YOUR GOAL: The answer must consist of every line in the data below that holds the word "gevent".

※ ※ ※

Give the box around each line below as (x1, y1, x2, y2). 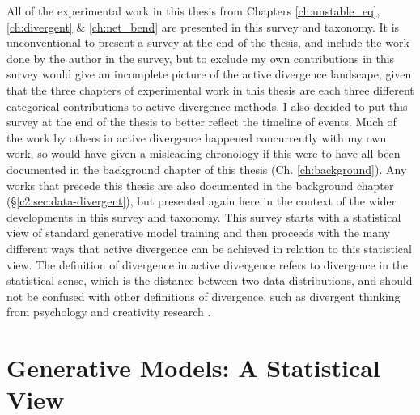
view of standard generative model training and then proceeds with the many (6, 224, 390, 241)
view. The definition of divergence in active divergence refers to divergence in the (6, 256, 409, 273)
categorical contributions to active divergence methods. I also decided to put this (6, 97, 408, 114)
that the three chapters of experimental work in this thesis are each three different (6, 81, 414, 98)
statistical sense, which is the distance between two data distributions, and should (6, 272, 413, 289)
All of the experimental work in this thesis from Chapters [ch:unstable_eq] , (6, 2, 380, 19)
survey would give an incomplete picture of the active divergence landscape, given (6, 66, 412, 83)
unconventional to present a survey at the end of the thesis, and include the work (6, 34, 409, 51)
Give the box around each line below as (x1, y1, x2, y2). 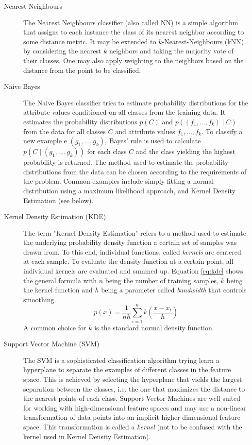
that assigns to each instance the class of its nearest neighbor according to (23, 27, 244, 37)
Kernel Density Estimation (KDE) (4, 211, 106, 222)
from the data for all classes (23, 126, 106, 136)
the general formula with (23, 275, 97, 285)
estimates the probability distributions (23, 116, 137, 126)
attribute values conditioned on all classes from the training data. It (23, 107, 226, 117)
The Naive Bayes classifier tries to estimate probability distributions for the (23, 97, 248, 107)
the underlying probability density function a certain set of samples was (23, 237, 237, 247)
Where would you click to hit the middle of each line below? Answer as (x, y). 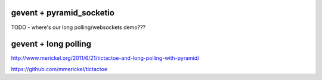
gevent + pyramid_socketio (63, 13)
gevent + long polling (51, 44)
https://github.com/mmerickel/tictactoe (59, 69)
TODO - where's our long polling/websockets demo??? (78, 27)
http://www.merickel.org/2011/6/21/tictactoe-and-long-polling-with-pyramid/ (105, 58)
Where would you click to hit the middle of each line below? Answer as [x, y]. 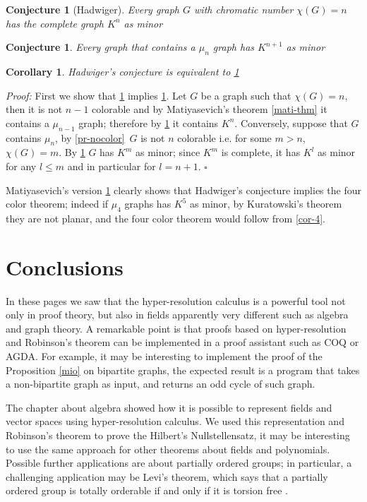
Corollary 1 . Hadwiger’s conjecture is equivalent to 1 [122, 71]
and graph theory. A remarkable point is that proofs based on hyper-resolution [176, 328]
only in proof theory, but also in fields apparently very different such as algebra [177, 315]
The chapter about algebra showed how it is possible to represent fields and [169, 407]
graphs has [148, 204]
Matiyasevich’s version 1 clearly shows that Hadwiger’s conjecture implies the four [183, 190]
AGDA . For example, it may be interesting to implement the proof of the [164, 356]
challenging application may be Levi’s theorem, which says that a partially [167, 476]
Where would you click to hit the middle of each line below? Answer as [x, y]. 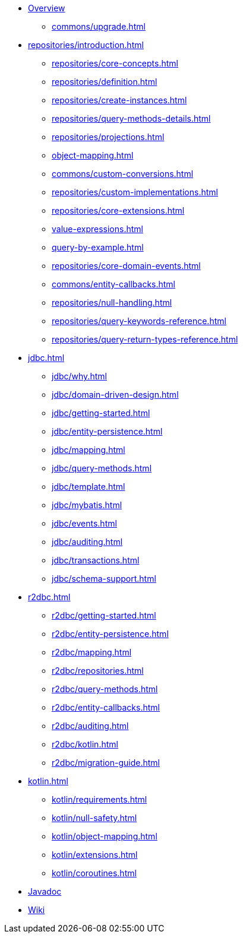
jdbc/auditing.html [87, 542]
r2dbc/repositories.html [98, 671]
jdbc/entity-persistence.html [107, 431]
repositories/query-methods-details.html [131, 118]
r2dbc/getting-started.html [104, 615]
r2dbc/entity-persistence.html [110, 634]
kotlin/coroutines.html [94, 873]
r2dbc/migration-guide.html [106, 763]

※ ※ ※

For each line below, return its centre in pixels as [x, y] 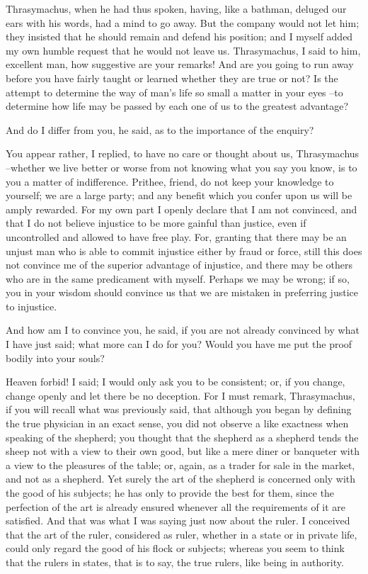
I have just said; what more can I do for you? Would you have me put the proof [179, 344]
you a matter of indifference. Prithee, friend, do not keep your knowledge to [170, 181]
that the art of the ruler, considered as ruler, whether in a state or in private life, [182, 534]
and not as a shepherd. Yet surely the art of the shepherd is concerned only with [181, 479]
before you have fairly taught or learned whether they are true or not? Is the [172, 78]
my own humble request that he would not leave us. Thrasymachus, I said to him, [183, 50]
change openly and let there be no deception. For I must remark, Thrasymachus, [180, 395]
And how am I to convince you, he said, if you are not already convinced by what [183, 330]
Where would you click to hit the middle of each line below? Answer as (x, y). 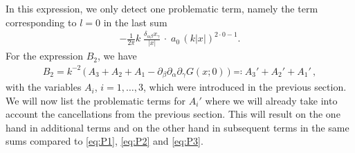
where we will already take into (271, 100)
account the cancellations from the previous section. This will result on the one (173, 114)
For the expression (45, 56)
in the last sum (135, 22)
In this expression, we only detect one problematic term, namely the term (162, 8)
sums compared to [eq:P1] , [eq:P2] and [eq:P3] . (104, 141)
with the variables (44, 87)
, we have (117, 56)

※ ※ ※

EXERCISE OUTPUT:
gevent + pyramid_socketio (63, 13)
gevent + long polling (51, 44)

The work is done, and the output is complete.